I shall explain that in a moment, but first I want to correct some of the statements that have been made. The first has to do with calling in the Army. I think that the independent inquiries will show that the Army was put on alert at the very beginning of the outbreak.

I have been in my post for some time, so I was around at the beginning of the outbreak—and perhaps that is an indication of my own performance. I remember that the Conservatives were calling for the Army to dispose of and remove carcases. That was never really an issue—there was no shortage of civil contractors to do that. The Army played an important role in the logistics and organisation, in making sure that the right thing was in the right place at the right time. As the epidemic spread, it was important to have that support, which was brought in when it was needed.

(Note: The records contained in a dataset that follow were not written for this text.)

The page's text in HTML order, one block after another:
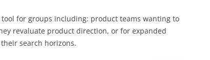
for groups including: product teams wanting to
revaluate product direction, or for expanded
search horizons.
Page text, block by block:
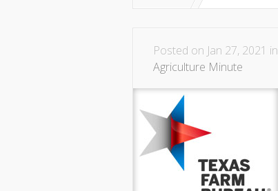
Posted on Jan 27, 2021 in
Agriculture Minute
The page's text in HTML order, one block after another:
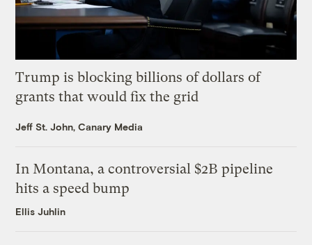
Trump is blocking billions of dollars of
grants that would fix the grid
Jeff St. John, Canary Media
In Montana, a controversial $2B pipeline
hits a speed bump
Ellis Juhlin
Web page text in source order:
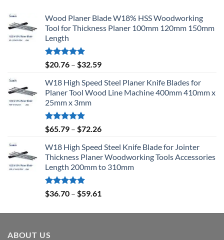
Wood Planer Blade W18% HSS Woodworking
Tool for Thickness Planer 100mm 120mm 150mm
Length
Rated5.00
out of 5
$20.76 – $32.59
W18 High Speed Steel Planer Knife Blades for
Planer Tool Wood Line Machine 400mm 410mm x
25mm x 3mm
Rated5.00
out of 5
$65.79 – $72.26
W18 High Speed Steel Knife Blade for Jointer
Thickness Planer Woodworking Tools Accessories
Length 200mm to 310mm
Rated5.00
out of 5
$36.70 – $59.61
ABOUT US
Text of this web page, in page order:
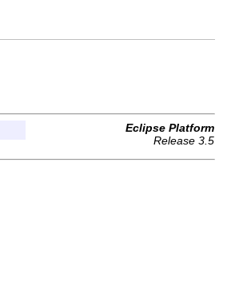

On the new clause, it is a case of not being able to win either way. During the epidemic, the Government were under pressure to kill animals as quickly as possible. That pressure came from farmers desperate to see the disease being stopped from spreading and those who did not have the disease but wanted to make sure that it was stopped from coming down the valley or moving down the county. Once an animal is killed, it stops producing the virus. The changes in the pH in the animal's body quickly neutralise the virus, and when the animals were killed they were also sprayed with disinfectant.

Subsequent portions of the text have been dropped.